Continuous Spatio-Temporal Memory Networks for 4D Cardiac Cine MRI Segmentation
- URL: http://arxiv.org/abs/2410.23191v2
- Date: Thu, 31 Oct 2024 18:19:02 GMT
- Title: Continuous Spatio-Temporal Memory Networks for 4D Cardiac Cine MRI Segmentation
- Authors: Meng Ye, Bingyu Xin, Leon Axel, Dimitris Metaxas,
- Abstract summary: We propose a continuous STM (CSTM) network for semi-supervised whole heart and whole sequence cMR segmentation.
Our network takes full advantage of the spatial, scale temporal and through-plane continuity prior to the underlying heart structures, to achieve accurate and fast 4D segmentation.
- Score: 5.542949496418442
- License: http://creativecommons.org/licenses/by/4.0/
- Abstract: Current cardiac cine magnetic resonance image (cMR) studies focus on the end diastole (ED) and end systole (ES) phases, while ignoring the abundant temporal information in the whole image sequence.
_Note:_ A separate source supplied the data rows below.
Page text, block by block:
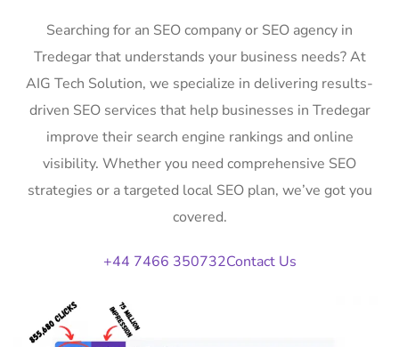
Searching for an SEO company or SEO agency in
Tredegar that understands your business needs? At
AIG Tech Solution, we specialize in delivering results-
driven SEO services that help businesses in Tredegar
improve their search engine rankings and online
visibility. Whether you need comprehensive SEO
strategies or a targeted local SEO plan, we’ve got you
covered.
+44 7466 350732Contact Us
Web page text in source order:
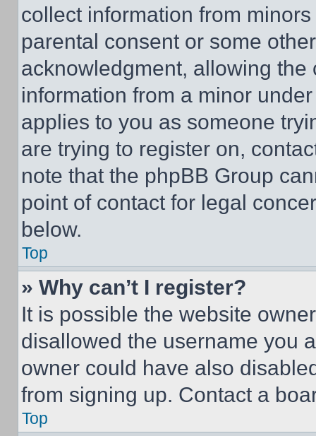
collect information from
parental consent or some
acknowledgment, allowing
information from a minor
applies to you as someone
are trying to register on,
note that the phpBB Group
point of contact for legal
below.
Top
» Why can’t I register?
It is possible the website
disallowed the username you
owner could have also
from signing up. Contact a
Top
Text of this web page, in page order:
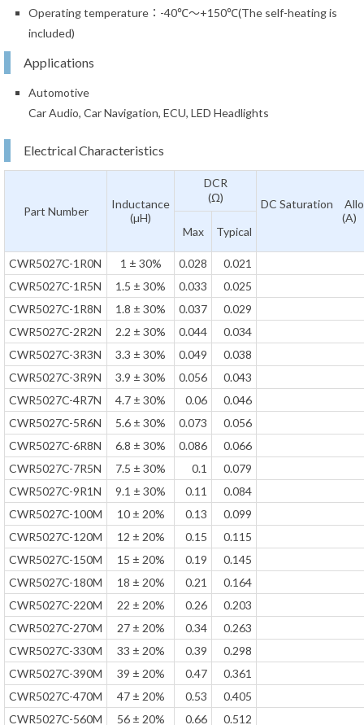
Operating temperature：-40℃～+150℃(The self-heating is
included)
Applications
Automotive
Car Audio, Car Navigation, ECU, LED Headlights
Electrical Characteristics
Part Number
Inductance
(µH)
DCR
(Ω)
DC Saturation
(A)
Max
Typical
CWR5027C-1R0N 1 ± 30% 0.028
0.021
CWR5027C-1R5N
1.5 ± 30% 0.033
0.025
CWR5027C-1R8N
1.8 ± 30% 0.037
0.029
CWR5027C-2R2N
2.2 ± 30% 0.044
0.034
CWR5027C-3R3N
3.3 ± 30% 0.049
0.038
CWR5027C-3R9N
3.9 ± 30% 0.056
0.043
CWR5027C-4R7N
4.7 ± 30% 0.06
0.046
CWR5027C-5R6N
5.6 ± 30% 0.073
0.056
CWR5027C-6R8N
6.8 ± 30% 0.086
0.066
CWR5027C-7R5N
7.5 ± 30% 0.1
0.079
CWR5027C-9R1N
9.1 ± 30% 0.11
0.084
CWR5027C-100M
10 ± 20% 0.13
0.099
CWR5027C-120M
12 ± 20% 0.15
0.115
CWR5027C-150M
15 ± 20% 0.19
0.145
CWR5027C-180M
18 ± 20% 0.21
0.164
CWR5027C-220M
22 ± 20% 0.26
0.203
CWR5027C-270M
27 ± 20% 0.34
0.263
CWR5027C-330M
33 ± 20% 0.39
0.298
CWR5027C-390M
39 ± 20% 0.47
0.361
CWR5027C-470M
47 ± 20% 0.53
0.405
CWR5027C-560M
56 ± 20% 0.66
0.512

This is because whole sequence segmentation is currently a tedious process and inaccurate. Conventional whole sequence segmentation approaches first estimate the motion field between frames, which is then used to propagate the mask along the temporal axis. However, the mask propagation results could be prone to error, especially for the basal and apex slices, where through-plane motion leads to significant morphology and structural change during the cardiac cycle. Inspired by recent advances in video object segmentation (VOS), based on spatio-temporal memory (STM) networks, we propose a continuous STM (CSTM) network for semi-supervised whole heart and whole sequence cMR segmentation. Our CSTM network takes full advantage of the spatial, scale, temporal and through-plane continuity prior of the underlying heart anatomy structures, to achieve accurate and fast 4D segmentation. Results of extensive experiments across multiple cMR datasets show that our method can improve the 4D cMR segmentation performance, especially for the hard-to-segment regions.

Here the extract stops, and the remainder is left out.